= Former Region 3 (Johannesburg) =

Region 3 was an administrative district in the City of Johannesburg, South Africa, from 2000 to 2006, and was also known as the Sandton region, as it included the formerly independent municipality of Sandton, and many of the northern suburbs of the former Johannesburg municipality. It bordered Region 1 (Diepsloot), Region 2 (Midrand), Region 7 (Alexandra), Region 8 (Johannesburg Central), Region 4 (Northcliff), and Region 5 (Roodepoort). The region was abolished with a reorganisation of regions in 2006.

The area is fairly heavily populated with the large urban centre of Sandton located in the region, however there are also many parks with large biodiversity. This area is close to Johannesburg's central business district. It is infamous for its heavy traffic, however in preparation for the World Summit on Sustainable Development the government spent considerable sums of money investing in upgrades to the transportation network.

This economic activity in this area centres on business, and there is a lot of housing in this area.

== Demographics ==
According to the South African National Census of 2001, the population of Region 3 was 178,549 people. Whites accounting for 62.50% of the population, followed by Blacks at 32.35%, Asians and Coloureds at 5.15%. 15.6% of the population was under the age of 15, whilst 8.4% were over the age of 65. The median age in the city was 35 years old, and for every 100 females, there were 85.7 males. 4.6% of the labour force were unemployed.
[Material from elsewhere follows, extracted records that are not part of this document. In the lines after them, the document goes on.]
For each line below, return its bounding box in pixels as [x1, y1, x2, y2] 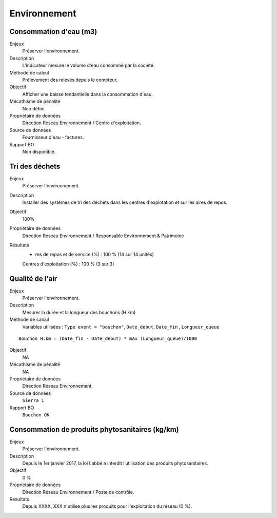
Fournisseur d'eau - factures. [22, 134, 84, 141]
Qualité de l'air [9, 274, 57, 283]
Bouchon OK [22, 412, 50, 418]
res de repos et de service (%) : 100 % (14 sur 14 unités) [35, 252, 154, 258]
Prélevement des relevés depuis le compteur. [22, 77, 118, 83]
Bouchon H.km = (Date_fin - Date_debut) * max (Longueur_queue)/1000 [18, 335, 197, 341]
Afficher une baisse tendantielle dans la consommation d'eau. [22, 91, 153, 97]
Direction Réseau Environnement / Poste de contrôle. [22, 489, 134, 495]
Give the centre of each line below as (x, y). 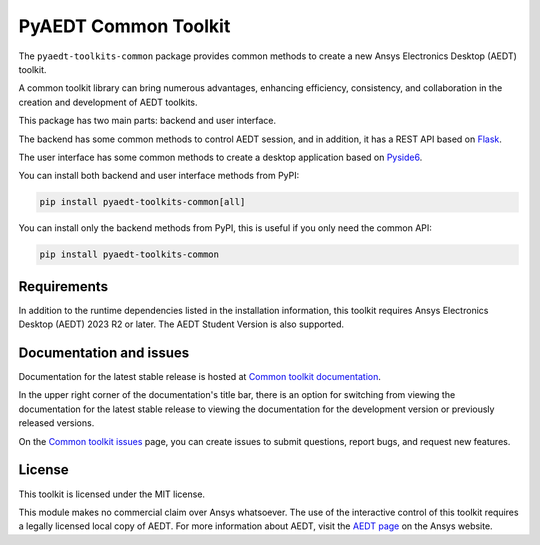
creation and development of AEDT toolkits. (108, 102)
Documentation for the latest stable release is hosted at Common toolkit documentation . (200, 377)
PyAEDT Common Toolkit (124, 26)
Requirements (63, 286)
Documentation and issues (104, 352)
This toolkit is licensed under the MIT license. (111, 494)
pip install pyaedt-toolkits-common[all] (142, 202)
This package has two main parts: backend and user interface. (147, 121)
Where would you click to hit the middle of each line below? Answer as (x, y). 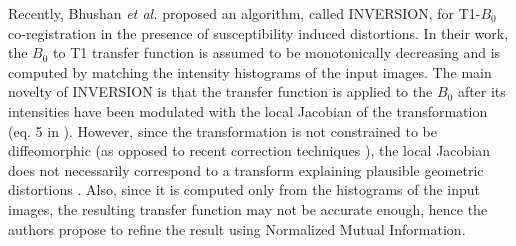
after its (481, 91)
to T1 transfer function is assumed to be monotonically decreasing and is (277, 52)
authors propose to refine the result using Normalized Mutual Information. (237, 228)
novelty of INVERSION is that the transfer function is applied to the (220, 91)
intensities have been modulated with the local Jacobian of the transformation (248, 110)
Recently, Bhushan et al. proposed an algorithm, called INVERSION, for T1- (244, 13)
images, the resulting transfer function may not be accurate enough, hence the (248, 208)
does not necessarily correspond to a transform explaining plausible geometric (246, 169)
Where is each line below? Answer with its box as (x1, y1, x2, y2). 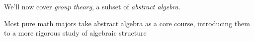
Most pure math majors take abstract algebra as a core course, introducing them (4, 18, 250, 28)
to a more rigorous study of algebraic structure (4, 28, 147, 38)
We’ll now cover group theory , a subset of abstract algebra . (4, 1, 180, 11)
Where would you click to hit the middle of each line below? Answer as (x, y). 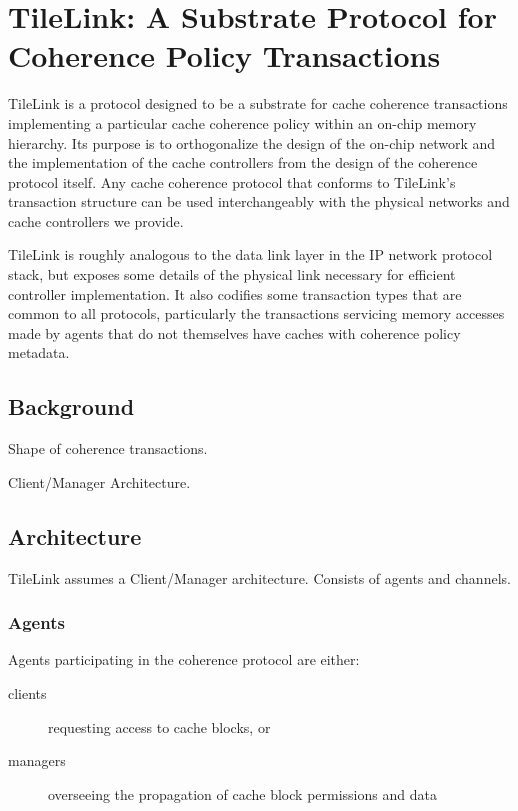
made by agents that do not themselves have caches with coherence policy (234, 332)
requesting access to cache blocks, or (159, 726)
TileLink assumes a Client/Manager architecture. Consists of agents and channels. (259, 577)
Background (71, 406)
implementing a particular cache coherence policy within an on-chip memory (242, 122)
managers (37, 760)
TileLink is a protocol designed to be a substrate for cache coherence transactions (258, 103)
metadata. (39, 352)
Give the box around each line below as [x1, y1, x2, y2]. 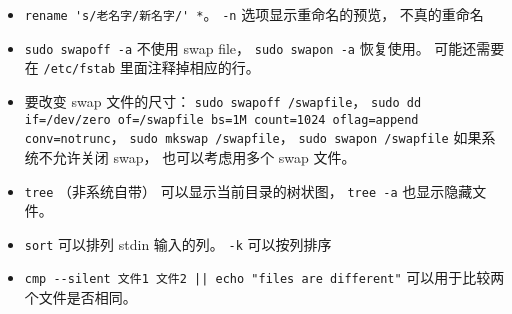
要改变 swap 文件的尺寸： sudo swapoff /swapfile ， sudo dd [24, 90, 422, 111]
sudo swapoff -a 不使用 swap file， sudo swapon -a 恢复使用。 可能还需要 [24, 37, 505, 58]
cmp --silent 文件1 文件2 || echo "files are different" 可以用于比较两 [24, 267, 505, 288]
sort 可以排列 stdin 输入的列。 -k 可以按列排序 [24, 233, 332, 254]
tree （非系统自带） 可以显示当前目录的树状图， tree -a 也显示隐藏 [24, 180, 473, 201]
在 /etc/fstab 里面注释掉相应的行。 [24, 57, 260, 78]
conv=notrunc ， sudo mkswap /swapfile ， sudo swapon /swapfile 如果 [24, 127, 482, 148]
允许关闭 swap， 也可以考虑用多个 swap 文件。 [52, 146, 356, 167]
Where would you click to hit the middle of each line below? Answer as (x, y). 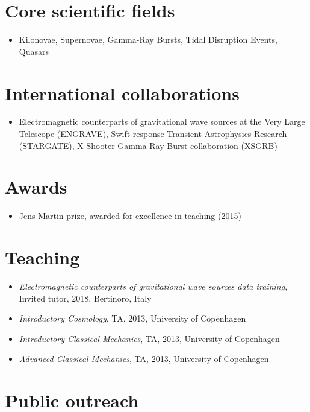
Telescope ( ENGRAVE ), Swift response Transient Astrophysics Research (153, 134)
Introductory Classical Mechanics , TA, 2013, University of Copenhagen (149, 338)
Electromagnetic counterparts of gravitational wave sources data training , (153, 286)
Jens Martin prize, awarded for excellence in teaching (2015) (130, 216)
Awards (36, 187)
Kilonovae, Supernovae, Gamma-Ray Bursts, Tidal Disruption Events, (148, 40)
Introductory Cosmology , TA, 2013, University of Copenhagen (132, 318)
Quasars (34, 51)
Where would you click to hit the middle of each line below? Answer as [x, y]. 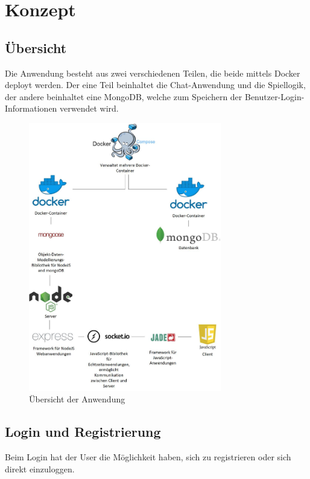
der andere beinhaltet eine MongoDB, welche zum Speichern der [124, 96]
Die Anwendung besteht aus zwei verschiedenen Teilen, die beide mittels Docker [153, 73]
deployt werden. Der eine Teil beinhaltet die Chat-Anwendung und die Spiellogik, [155, 85]
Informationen [31, 108]
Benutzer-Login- [274, 96]
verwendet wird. [89, 108]
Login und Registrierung [83, 432]
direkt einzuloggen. [40, 468]
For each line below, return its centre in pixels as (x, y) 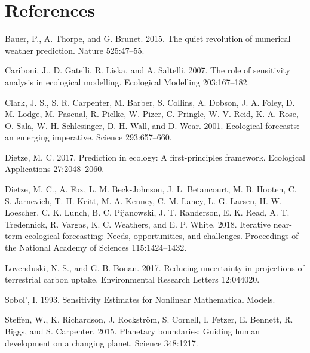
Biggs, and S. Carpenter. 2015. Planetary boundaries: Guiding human (133, 331)
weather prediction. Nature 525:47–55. (75, 50)
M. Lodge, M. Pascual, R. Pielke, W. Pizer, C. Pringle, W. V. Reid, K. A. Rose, (152, 114)
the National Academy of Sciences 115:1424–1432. (96, 248)
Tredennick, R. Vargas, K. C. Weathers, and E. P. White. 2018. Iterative (138, 224)
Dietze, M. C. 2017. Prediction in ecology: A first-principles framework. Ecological (155, 157)
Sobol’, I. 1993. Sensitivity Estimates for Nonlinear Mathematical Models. (140, 299)
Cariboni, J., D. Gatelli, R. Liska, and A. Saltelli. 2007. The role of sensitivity (148, 70)
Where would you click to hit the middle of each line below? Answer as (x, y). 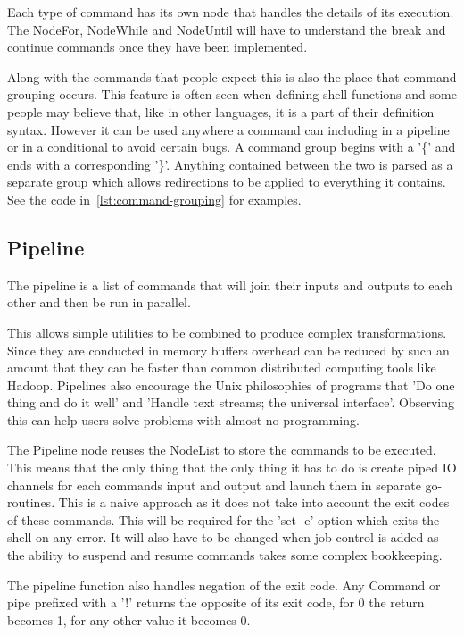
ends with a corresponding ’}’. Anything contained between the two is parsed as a (230, 164)
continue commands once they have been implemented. (157, 47)
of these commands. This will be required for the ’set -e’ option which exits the (224, 519)
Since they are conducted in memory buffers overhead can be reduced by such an (228, 350)
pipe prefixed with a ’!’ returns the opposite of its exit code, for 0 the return (216, 602)
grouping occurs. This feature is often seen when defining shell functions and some (232, 94)
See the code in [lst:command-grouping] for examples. (154, 199)
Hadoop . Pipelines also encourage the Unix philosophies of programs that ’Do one (231, 384)
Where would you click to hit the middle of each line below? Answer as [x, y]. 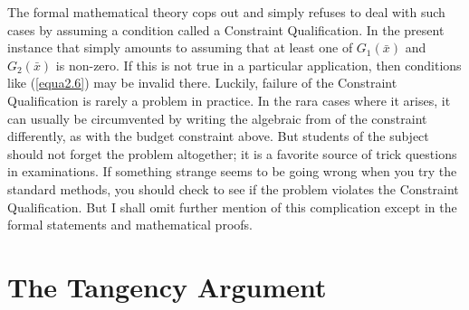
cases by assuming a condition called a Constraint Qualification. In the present [226, 29]
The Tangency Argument [167, 286]
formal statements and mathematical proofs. [130, 225]
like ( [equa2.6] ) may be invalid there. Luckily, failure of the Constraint [202, 83]
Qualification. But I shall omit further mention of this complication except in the [232, 207]
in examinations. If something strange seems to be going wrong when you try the [232, 171]
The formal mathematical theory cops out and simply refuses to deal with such [226, 12]
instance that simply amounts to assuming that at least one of [180, 47]
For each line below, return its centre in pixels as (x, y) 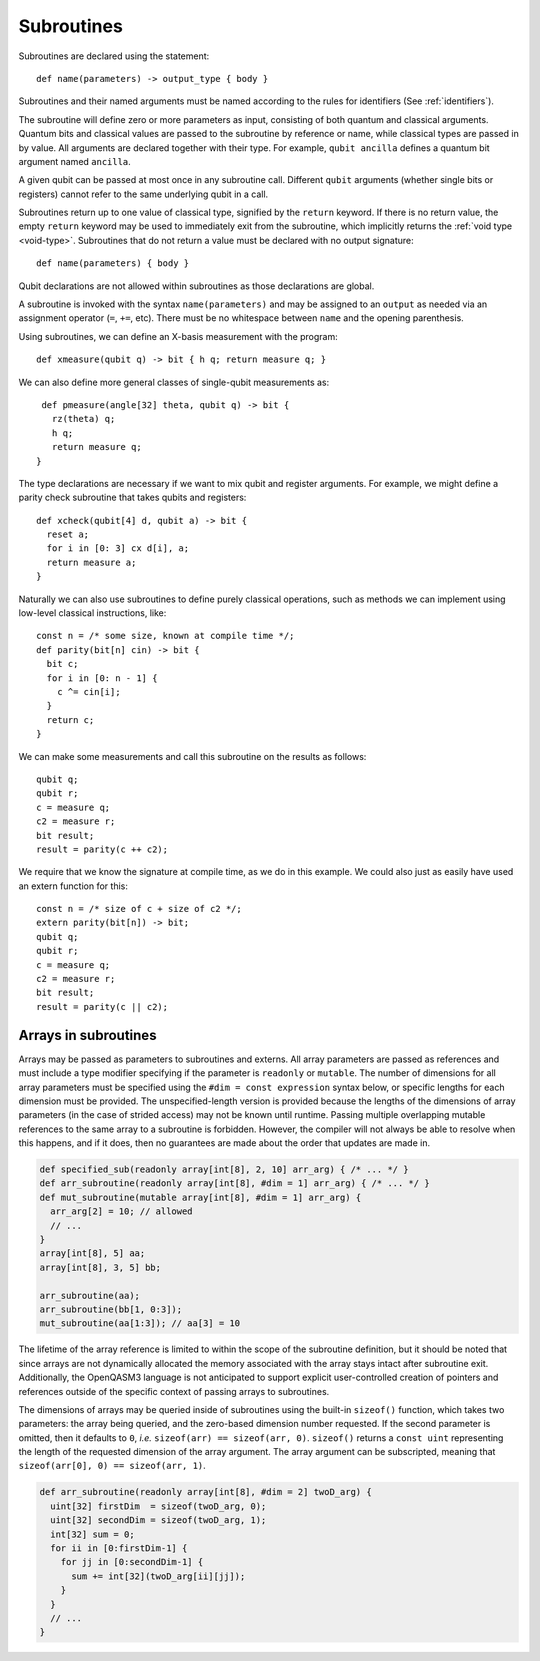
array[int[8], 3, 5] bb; (100, 1267)
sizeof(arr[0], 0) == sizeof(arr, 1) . (112, 1466)
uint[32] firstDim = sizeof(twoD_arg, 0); (158, 1506)
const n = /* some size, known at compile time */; (165, 636)
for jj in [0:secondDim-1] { (132, 1562)
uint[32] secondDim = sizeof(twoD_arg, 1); (158, 1520)
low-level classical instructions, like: (92, 613)
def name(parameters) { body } (113, 263)
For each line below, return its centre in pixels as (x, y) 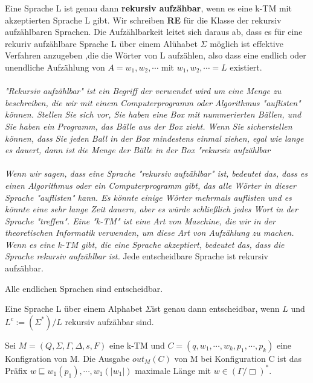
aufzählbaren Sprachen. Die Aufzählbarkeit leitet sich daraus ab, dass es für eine (154, 32)
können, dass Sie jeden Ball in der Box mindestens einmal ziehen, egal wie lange (154, 138)
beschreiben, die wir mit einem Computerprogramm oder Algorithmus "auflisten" (153, 102)
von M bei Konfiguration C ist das (238, 358)
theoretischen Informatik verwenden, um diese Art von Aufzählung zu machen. (150, 233)
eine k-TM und (137, 345)
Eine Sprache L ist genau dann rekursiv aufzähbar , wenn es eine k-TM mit (148, 8)
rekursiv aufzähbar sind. (109, 321)
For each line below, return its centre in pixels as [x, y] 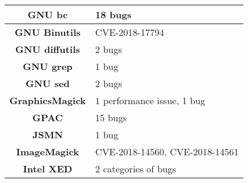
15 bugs [111, 117]
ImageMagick [48, 152]
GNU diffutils [48, 49]
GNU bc [48, 14]
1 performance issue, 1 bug [150, 100]
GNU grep [48, 66]
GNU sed [48, 83]
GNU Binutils [48, 32]
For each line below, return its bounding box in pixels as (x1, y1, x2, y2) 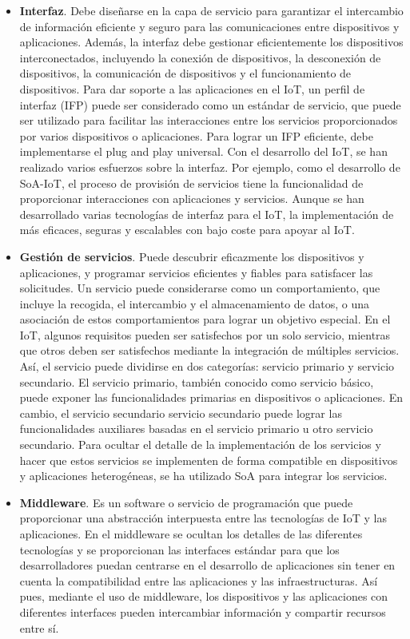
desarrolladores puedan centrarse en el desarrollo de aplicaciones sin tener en (19, 557, 396, 574)
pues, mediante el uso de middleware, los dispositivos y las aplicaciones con (19, 588, 388, 605)
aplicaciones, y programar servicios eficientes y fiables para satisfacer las (19, 264, 373, 280)
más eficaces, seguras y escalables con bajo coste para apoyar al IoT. (19, 221, 355, 238)
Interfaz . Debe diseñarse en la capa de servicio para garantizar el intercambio (19, 2, 404, 18)
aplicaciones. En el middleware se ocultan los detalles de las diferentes (19, 526, 363, 542)
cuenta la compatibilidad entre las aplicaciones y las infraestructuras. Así (19, 572, 378, 589)
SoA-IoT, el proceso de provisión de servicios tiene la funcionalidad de (19, 174, 364, 191)
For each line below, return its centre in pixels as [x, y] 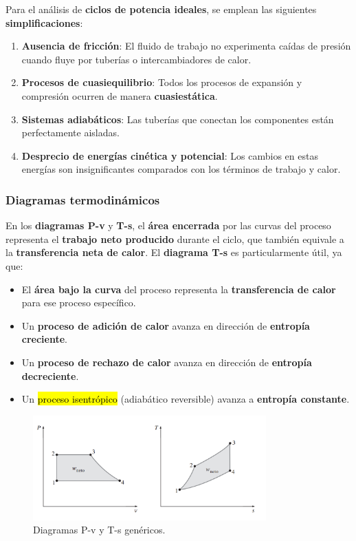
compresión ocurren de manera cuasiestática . [120, 95]
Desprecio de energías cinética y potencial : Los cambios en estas [170, 155]
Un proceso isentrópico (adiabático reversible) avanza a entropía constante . [186, 399]
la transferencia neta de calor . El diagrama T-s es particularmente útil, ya [174, 252]
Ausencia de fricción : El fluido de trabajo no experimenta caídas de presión [186, 46]
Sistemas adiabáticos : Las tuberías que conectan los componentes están [178, 119]
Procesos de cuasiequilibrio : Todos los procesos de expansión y [162, 82]
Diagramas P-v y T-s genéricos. [99, 530]
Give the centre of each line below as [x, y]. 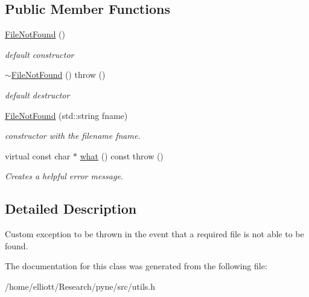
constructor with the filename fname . [73, 136]
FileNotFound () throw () [58, 75]
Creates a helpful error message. [64, 176]
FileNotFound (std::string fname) [66, 115]
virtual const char [38, 155]
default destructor [37, 94]
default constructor [40, 54]
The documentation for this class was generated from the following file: [136, 266]
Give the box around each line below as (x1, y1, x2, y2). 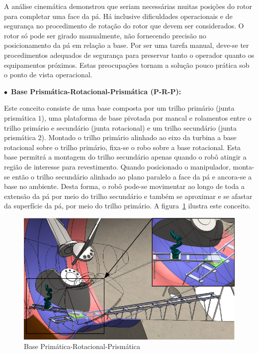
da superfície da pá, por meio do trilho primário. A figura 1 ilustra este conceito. (4, 200, 251, 211)
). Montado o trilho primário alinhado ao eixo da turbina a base (41, 132, 237, 143)
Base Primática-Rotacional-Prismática (24, 341, 140, 352)
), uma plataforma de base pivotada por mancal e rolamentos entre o (41, 112, 252, 123)
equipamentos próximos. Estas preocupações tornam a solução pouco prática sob (4, 59, 250, 70)
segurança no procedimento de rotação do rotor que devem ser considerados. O (4, 20, 244, 31)
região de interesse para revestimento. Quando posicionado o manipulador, (4, 161, 231, 172)
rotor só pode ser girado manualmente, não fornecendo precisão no (4, 30, 206, 40)
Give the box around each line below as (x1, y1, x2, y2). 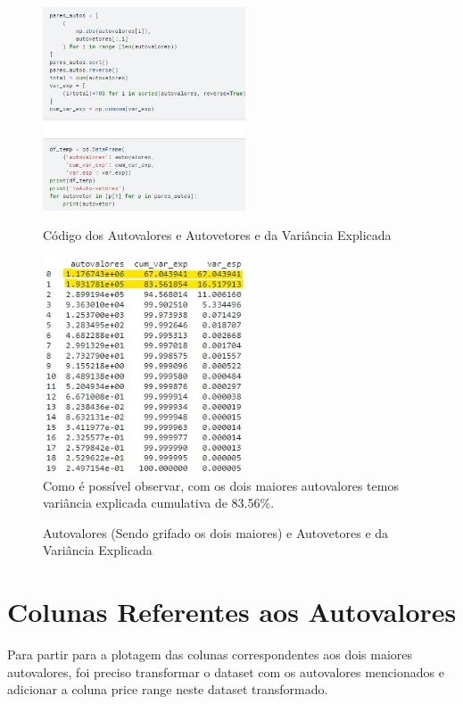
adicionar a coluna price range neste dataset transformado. (7, 680, 328, 699)
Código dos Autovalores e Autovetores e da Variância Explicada (43, 226, 392, 244)
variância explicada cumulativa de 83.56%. (43, 493, 275, 512)
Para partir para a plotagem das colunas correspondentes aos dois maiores (7, 645, 413, 664)
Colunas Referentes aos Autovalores (7, 593, 457, 630)
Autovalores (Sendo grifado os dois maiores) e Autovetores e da (43, 523, 389, 542)
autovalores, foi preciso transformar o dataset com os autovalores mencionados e (7, 662, 444, 681)
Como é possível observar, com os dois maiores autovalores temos (43, 476, 399, 494)
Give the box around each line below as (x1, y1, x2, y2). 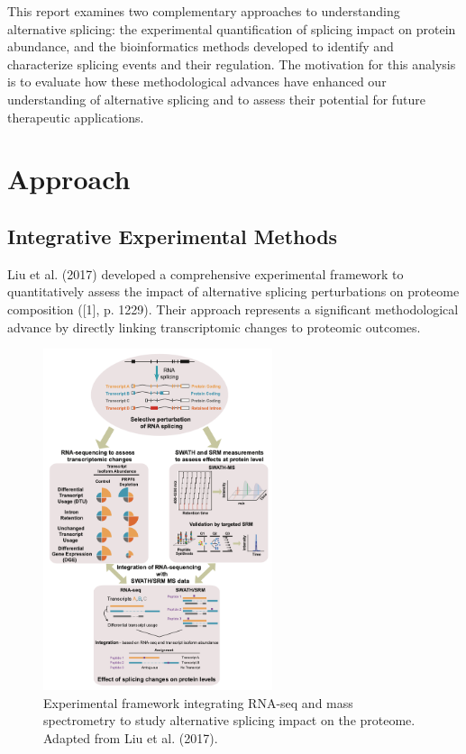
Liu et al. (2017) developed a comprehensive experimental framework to (7, 264, 404, 283)
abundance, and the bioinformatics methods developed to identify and (7, 37, 394, 56)
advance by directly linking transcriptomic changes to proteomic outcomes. (7, 317, 421, 336)
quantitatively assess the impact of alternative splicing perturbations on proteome (7, 282, 460, 301)
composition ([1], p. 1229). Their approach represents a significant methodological (7, 299, 459, 318)
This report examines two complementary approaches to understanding (7, 2, 400, 20)
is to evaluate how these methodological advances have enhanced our (7, 72, 387, 91)
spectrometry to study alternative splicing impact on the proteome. (43, 711, 416, 730)
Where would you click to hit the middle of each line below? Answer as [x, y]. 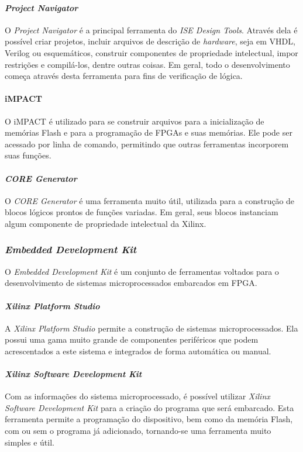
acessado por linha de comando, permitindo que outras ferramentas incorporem [147, 144]
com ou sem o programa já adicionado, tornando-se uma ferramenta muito [138, 431]
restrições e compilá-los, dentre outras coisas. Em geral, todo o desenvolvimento [147, 64]
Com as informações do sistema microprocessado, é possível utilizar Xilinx [137, 396]
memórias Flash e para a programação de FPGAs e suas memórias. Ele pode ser [149, 132]
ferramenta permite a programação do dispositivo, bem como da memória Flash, [149, 419]
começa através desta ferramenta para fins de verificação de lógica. [124, 76]
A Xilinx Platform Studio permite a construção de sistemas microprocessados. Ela [151, 328]
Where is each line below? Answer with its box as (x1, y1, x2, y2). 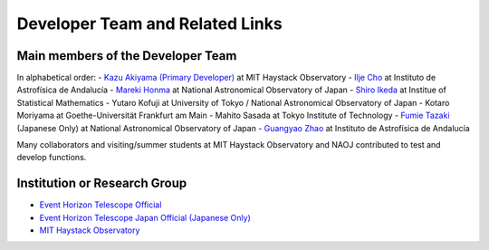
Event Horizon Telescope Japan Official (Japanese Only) (39, 212, 251, 223)
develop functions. (16, 152, 87, 163)
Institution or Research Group (16, 176, 187, 191)
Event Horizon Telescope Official (39, 199, 162, 210)
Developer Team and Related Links (16, 14, 283, 34)
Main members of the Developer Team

63.1% of the region's residents spoke English at home, 7.4% spoke Zulu, 6.2% spoke Afrikaans, 14.7% spoke other official languages, and 2.8% of the population spoke a non-official language at home.

3.3% of residents aged 20 and over received no schooling; 6.2% had some primary school; 3.0% completed only primary school; 18.9% had some high school education; 26.8% finished only high school and 41.7% had an education higher than the high school level. Overall, 68.5% of residents had completed high school. The median annual income of working adults aged 15–65 was ZAR 59 109.